References: [1] Aneta Texler, Ondřej Texler, Michal Kučera, Menglei Chai, and Daniel Sykora. FaceBlit Instant Real-time Example-based Style Transfer to Facial Videos, In Proceedings of the ACM in Computer Graphics and Interactive Techniques, 4(1), 2021. [2] Leon A. Gatys, Alexander S. Ecker, and Matthias Bethge. A Neural Algorithm of Artistic Style. Journal of Vision September 2016, Vol.16, 326. [3] Vincent Dumoulin, Jonathon Shlens, and Manjunath Kudlur. A Learned Representation for Artistic Style. In International Conference on Learning Representations 2017. [4] Kaidi Cao, Jing Liao, and Lu Yuan. CariGANs: Unpaired Photo-to-Caricature Translation. In ACM Transactions on Graphics (Siggraph Asia 2018). [5] Justin N. M. Pinkney and Doron Adler. Resolution Dependent GAN Interpolation for Controllable Image Synthesis Between Domains. In NeurIPS 2020 Workshop. [6] Guoxian Song, Linjie Luo, Jing Liu, Wan-Chun Ma, Chunpong Lai, Chuanxia Zheng, and Tat-Jen Cham. AgileGAN: Stylizing Portraits by Inversion-Consistent Transfer Learning. In ACM Transactions on Graphics (Siggraph 2021).
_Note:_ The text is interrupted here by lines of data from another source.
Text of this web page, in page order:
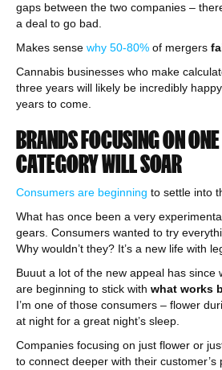
gaps between the two companies –
a deal to go bad.
Makes sense why 50-80% of mergers
Cannabis businesses who make
three years will likely be incredibly
years to come.
BRANDS FOCUSING ON
CATEGORY WILL SOAR
Consumers are beginning to settle into
What has once been a very
gears. Consumers wanted to try
Why wouldn’t they? It’s a new life with
Buuut a lot of the new appeal has since
are beginning to stick with what works
I’m one of those consumers – flower
at night for a great night’s sleep.
Companies focusing on just flower or
to connect deeper with their customer’s
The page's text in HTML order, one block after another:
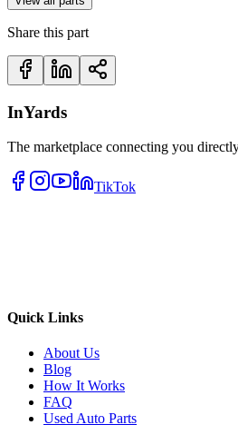
Share this part
InYards
The marketplace connecting you
TikTok
Quick Links
About Us
Blog
How It Works
FAQ
Used Auto Parts
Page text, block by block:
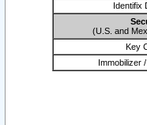
Identifix
(U.S. and
Key
Immobilizer
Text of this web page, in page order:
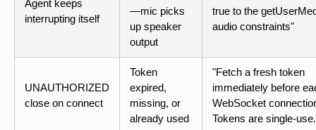
Agent keeps
interrupting itself
—mic picks
up speaker
output
true to the
audio constraints"
UNAUTHORIZED
close on connect
Token
expired,
missing, or
already used
"Fetch a fresh token
immediately before
WebSocket
Tokens are single-
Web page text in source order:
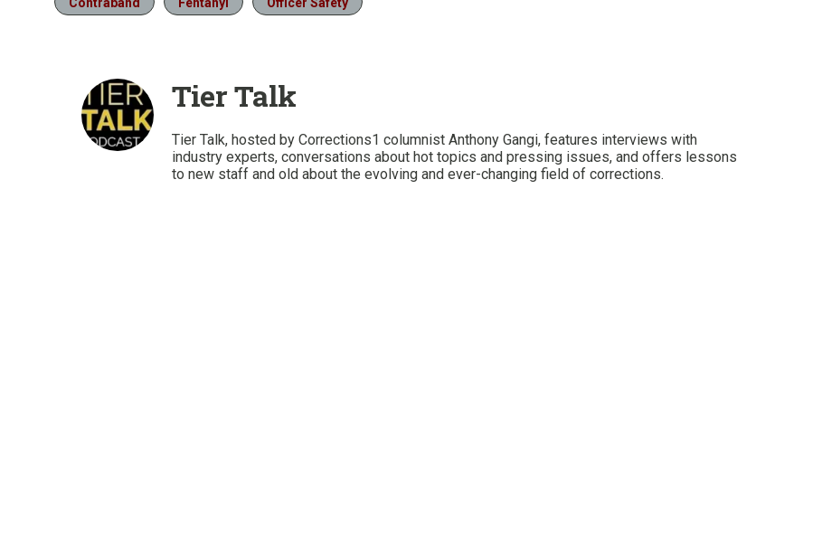
Contraband Fentanyl Officer Safety
Tier Talk
Tier Talk, hosted by Corrections1 columnist Anthony Gangi, features interviews with
industry experts, conversations about hot topics and pressing issues, and offers lessons
to new staff and old about the evolving and ever-changing field of corrections.
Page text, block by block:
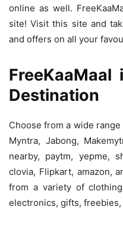
online as well.
site! Visit this site and
and offers on all your
Destination
Choose from a wide
Myntra, Jabong,
nearby, paytm, yepme,
clovia, Flipkart, amazon,
from a variety of
electronics, gifts, freebies,

“Video cloud technology” your most noteworthy audio and video technology public account, weekly push from Ali Cloud front-line practice technology articles, here with the audio and video field first-class engineers exchange exchange. You can join ali Cloud video cloud product technology exchange group, and the industry together to discuss audio and video technology, get more industry latest information.